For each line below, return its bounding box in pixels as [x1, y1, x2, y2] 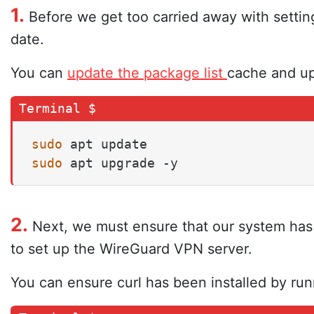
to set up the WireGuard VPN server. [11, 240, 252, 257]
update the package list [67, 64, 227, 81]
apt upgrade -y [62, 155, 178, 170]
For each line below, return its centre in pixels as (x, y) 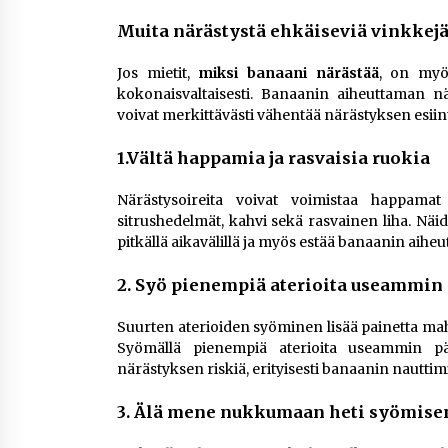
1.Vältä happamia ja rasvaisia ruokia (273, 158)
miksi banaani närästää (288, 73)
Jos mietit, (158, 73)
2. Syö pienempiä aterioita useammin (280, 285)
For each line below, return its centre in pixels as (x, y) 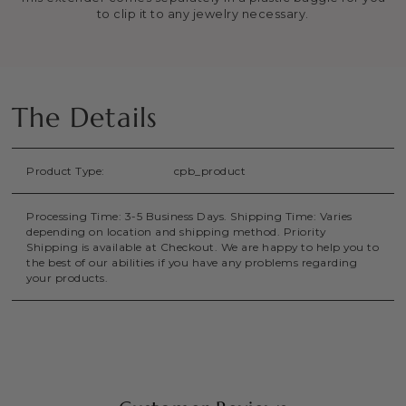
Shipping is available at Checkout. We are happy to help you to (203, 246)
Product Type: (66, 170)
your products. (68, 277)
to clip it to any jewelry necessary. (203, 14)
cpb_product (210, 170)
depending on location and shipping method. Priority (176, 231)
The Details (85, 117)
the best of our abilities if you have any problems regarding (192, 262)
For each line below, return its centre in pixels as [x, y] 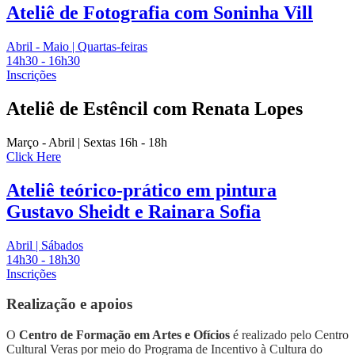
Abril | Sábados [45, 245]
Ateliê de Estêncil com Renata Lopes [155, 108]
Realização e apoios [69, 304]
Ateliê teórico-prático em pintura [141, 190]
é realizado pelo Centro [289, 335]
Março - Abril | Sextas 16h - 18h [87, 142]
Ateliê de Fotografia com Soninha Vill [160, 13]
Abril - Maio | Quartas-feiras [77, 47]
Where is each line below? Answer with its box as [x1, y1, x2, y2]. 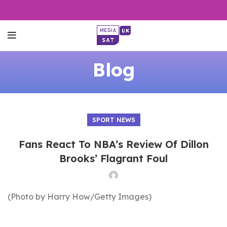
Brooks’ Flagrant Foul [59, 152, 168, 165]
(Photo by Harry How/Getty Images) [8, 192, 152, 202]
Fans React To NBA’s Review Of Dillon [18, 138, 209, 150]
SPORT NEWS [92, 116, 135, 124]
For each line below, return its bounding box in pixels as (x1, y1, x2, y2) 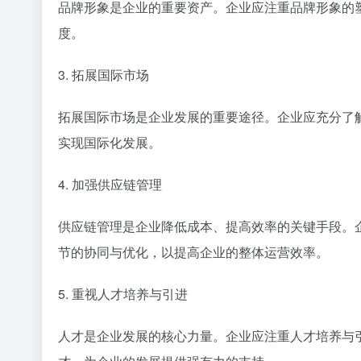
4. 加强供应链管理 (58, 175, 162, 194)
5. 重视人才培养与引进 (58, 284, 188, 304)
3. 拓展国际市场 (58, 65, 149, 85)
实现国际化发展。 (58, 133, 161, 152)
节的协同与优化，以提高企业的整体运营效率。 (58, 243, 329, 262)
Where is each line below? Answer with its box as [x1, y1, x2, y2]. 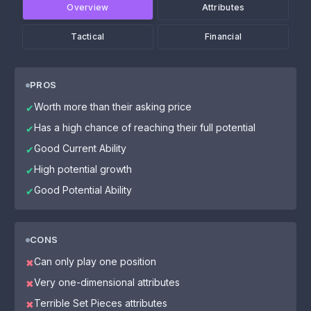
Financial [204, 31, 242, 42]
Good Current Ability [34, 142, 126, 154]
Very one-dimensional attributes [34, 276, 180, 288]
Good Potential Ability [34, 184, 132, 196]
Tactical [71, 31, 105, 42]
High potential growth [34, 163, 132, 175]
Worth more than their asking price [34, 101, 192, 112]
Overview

• • • •

TASK INSTRUCTIONS:
Out of the lines in the listing, count the ones with the word "Ability", then give only the number.

ANSWER FOR THIS EXERCISE:
2